**Your assignment:**
Return the data below exactly as given, except for the images.

(Data entries)
────

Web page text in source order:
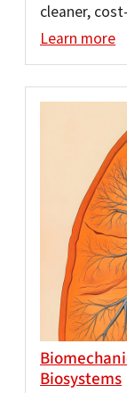
cleaner,
Learn more
Biosystems
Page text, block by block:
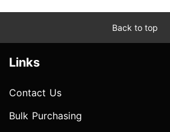
Back to top
Links
Contact Us
Bulk Purchasing
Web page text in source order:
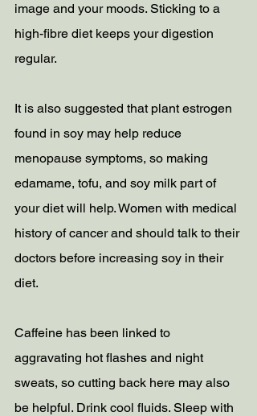
image and your moods. Sticking to a
high-fibre diet keeps your digestion
regular.
It is also suggested that plant estrogen
found in soy may help reduce
menopause symptoms, so making
edamame, tofu, and soy milk part of
your diet will help. Women with medical
history of cancer and should talk to their
doctors before increasing soy in their
diet.
Caffeine has been linked to
aggravating hot flashes and night
sweats, so cutting back here may also
be helpful. Drink cool fluids. Sleep with
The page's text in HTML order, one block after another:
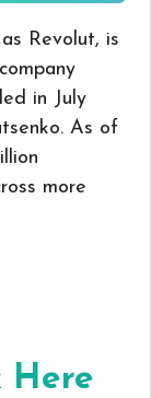
Revolut, is
in July
As of
more
Here
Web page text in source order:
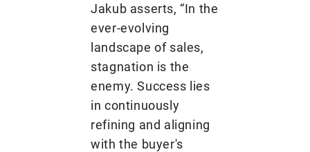
Jakub asserts, “In the
ever-evolving
landscape of sales,
stagnation is the
enemy. Success lies
in continuously
refining and aligning
with the buyer's
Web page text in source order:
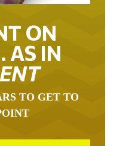
ON
AS IN
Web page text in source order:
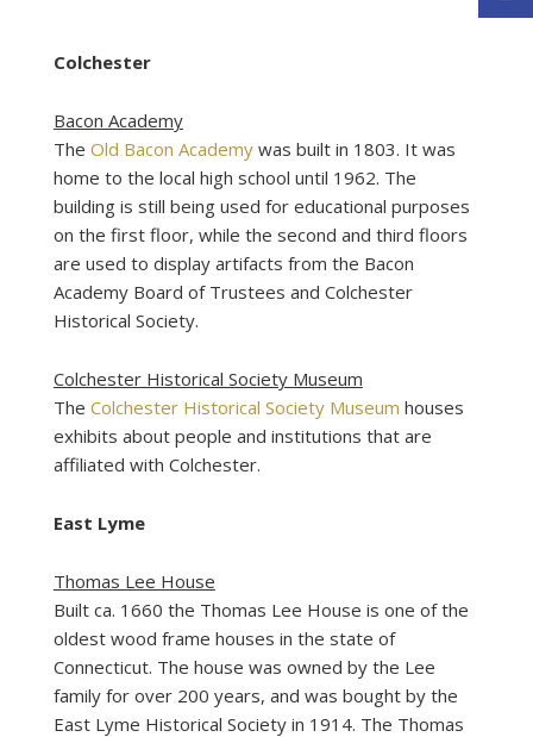
Colchester
Bacon Academy
The Old Bacon Academywas built in 1803. It was
home to the local high school until 1962. The
building is still being used for educational purposes
on the first floor, while the second and third floors
are used to display artifacts from the Bacon
Academy Board of Trustees and Colchester
Historical Society.
Colchester Historical Society Museum
The Colchester Historical Society Museum houses
exhibits about people and institutions that are
affiliated with Colchester.
East Lyme
Thomas Lee House
Built ca. 1660 the Thomas Lee House is one of the
oldest wood frame houses in the state of
Connecticut. The house was owned by the Lee
family for over 200 years, and was bought by the
East Lyme Historical Society in 1914. The Thomas
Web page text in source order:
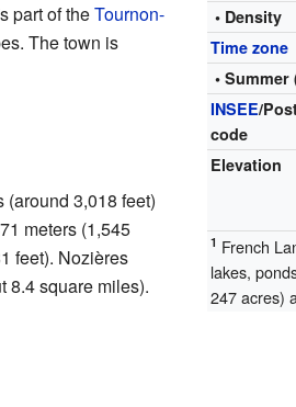
• Density
Time zone
• Summer
INSEE/
code
Elevation
1 French
lakes,
247 acres)
part of theTournon-
The town is
3,018 feet)
meters (1,545
feet). Nozières
8.4 square miles).
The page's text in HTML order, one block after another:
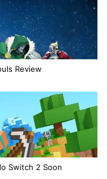
Review
Switch 2 Soon
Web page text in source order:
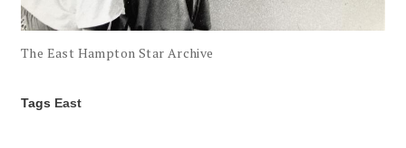
The East Hampton Star Archive
Tags East
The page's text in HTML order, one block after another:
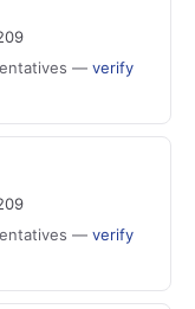
— verify
— verify
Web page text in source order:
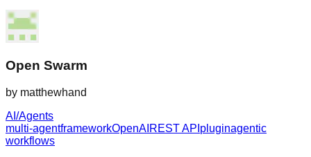
Open Swarm
by matthewhand
AI/Agents
multi-agentframeworkOpenAI REST API pluginagentic
workflows
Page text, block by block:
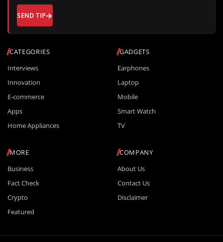
CATEGORIES
Interviews
Innovation
E-commerce
Apps
Home Appliances
GADGETS
Earphones
Laptop
Mobile
Smart Watch
TV
MORE
Business
Fact Check
Crypto
Featured
COMPANY
About Us
Contact Us
Disclaimer
SEND TIP
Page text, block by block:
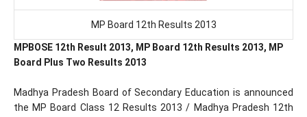
MP Board 12th Results 2013
MPBOSE 12th Result 2013, MP Board 12th Results 2013, MP
Board Plus Two Results 2013
Madhya Pradesh Board of Secondary Education is announced
the MP Board Class 12 Results 2013 / Madhya Pradesh 12th
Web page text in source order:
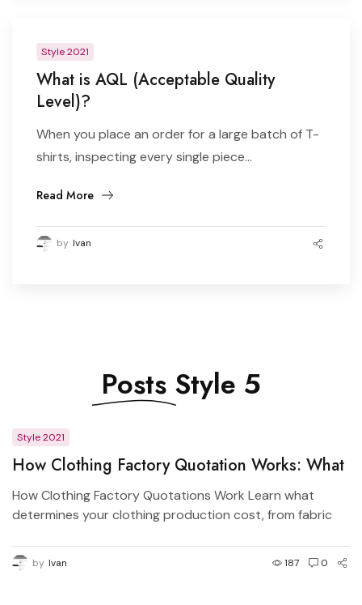
Style 2021
What is AQL (Acceptable Quality
Level)?
When you place an order for a large batch of T-
shirts, inspecting every single piece...
Read More
by Ivan
Posts Style 5
Style 2021
How Clothing Factory Quotation Works: What
Determines Garment Price?
How Clothing Factory Quotations Work Learn what
determines your clothing production cost, from fabric
by Ivan 187 0
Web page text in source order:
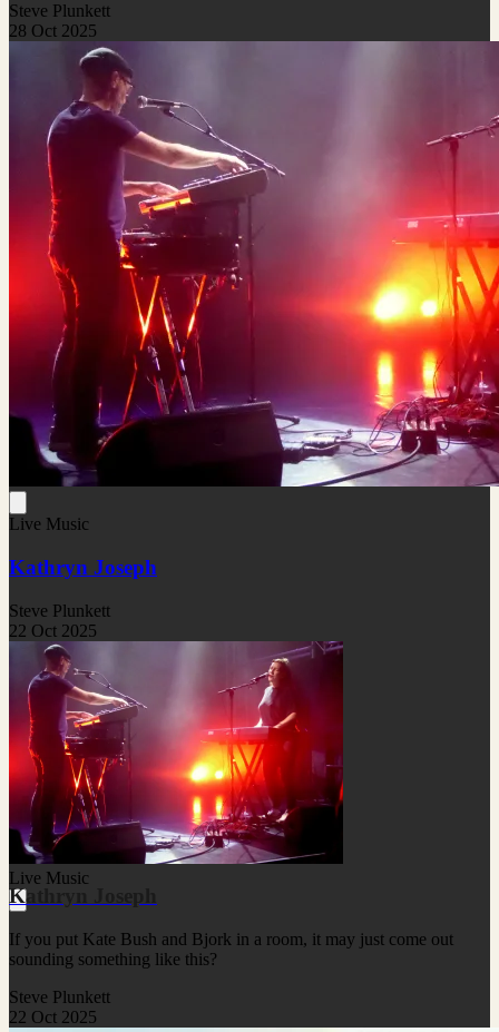
Steve Plunkett
28 Oct 2025
Live Music
Kathryn Joseph
Steve Plunkett
22 Oct 2025
Live Music
Kathryn Joseph
If you put Kate Bush and Bjork in a room, it may just come out
sounding something like this?
Steve Plunkett
22 Oct 2025
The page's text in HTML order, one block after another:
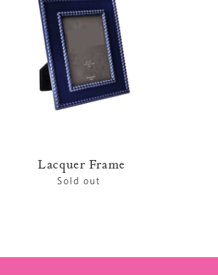
Lacquer Frame
Regular
Sold out

────

**Problem solution:**
Web page text in source order:
cleaner,
Learn more
Biosystems
Page text, block by block:
Back to top
Links
Contact Us
Bulk Purchasing
Web page text in source order:
image and your moods. Sticking to a
high-fibre diet keeps your digestion
regular.
It is also suggested that plant estrogen
found in soy may help reduce
menopause symptoms, so making
edamame, tofu, and soy milk part of
your diet will help. Women with medical
history of cancer and should talk to their
doctors before increasing soy in their
diet.
Caffeine has been linked to
aggravating hot flashes and night
sweats, so cutting back here may also
be helpful. Drink cool fluids. Sleep with
The page's text in HTML order, one block after another:
Revolut, is
in July
As of
more
Here
Web page text in source order:
Jakub asserts, “In the
ever-evolving
landscape of sales,
stagnation is the
enemy. Success lies
in continuously
refining and aligning
with the buyer's
Web page text in source order:
ON
AS IN
Web page text in source order:
Colchester
Bacon Academy
The Old Bacon Academywas built in 1803. It was
home to the local high school until 1962. The
building is still being used for educational purposes
on the first floor, while the second and third floors
are used to display artifacts from the Bacon
Academy Board of Trustees and Colchester
Historical Society.
Colchester Historical Society Museum
The Colchester Historical Society Museum houses
exhibits about people and institutions that are
affiliated with Colchester.
East Lyme
Thomas Lee House
Built ca. 1660 the Thomas Lee House is one of the
oldest wood frame houses in the state of
Connecticut. The house was owned by the Lee
family for over 200 years, and was bought by the
East Lyme Historical Society in 1914. The Thomas
Web page text in source order:
• Density
Time zone
• Summer
INSEE/
code
Elevation
1 French
lakes,
247 acres)
part of theTournon-
The town is
3,018 feet)
meters (1,545
feet). Nozières
8.4 square miles).
The page's text in HTML order, one block after another:
Review
Switch 2 Soon
Web page text in source order:
The East Hampton Star Archive
Tags East
The page's text in HTML order, one block after another:
— verify
— verify
Web page text in source order:
Open Swarm
by matthewhand
AI/Agents
multi-agentframeworkOpenAI REST API pluginagentic
workflows
Page text, block by block:
CATEGORIES
Interviews
Innovation
E-commerce
Apps
Home Appliances
GADGETS
Earphones
Laptop
Mobile
Smart Watch
TV
MORE
Business
Fact Check
Crypto
Featured
COMPANY
About Us
Contact Us
Disclaimer
SEND TIP
Page text, block by block:
MP Board 12th Results 2013
MPBOSE 12th Result 2013, MP Board 12th Results 2013, MP
Board Plus Two Results 2013
Madhya Pradesh Board of Secondary Education is announced
the MP Board Class 12 Results 2013 / Madhya Pradesh 12th
Web page text in source order:
Style 2021
What is AQL (Acceptable Quality
Level)?
When you place an order for a large batch of T-
shirts, inspecting every single piece...
Read More
by Ivan
Posts Style 5
Style 2021
How Clothing Factory Quotation Works: What
Determines Garment Price?
How Clothing Factory Quotations Work Learn what
determines your clothing production cost, from fabric
by Ivan 187 0
Web page text in source order:
Steve Plunkett
28 Oct 2025
Live Music
Kathryn Joseph
Steve Plunkett
22 Oct 2025
Live Music
Kathryn Joseph
If you put Kate Bush and Bjork in a room, it may just come out
sounding something like this?
Steve Plunkett
22 Oct 2025
The page's text in HTML order, one block after another:
Lacquer Frame
Regular
Sold out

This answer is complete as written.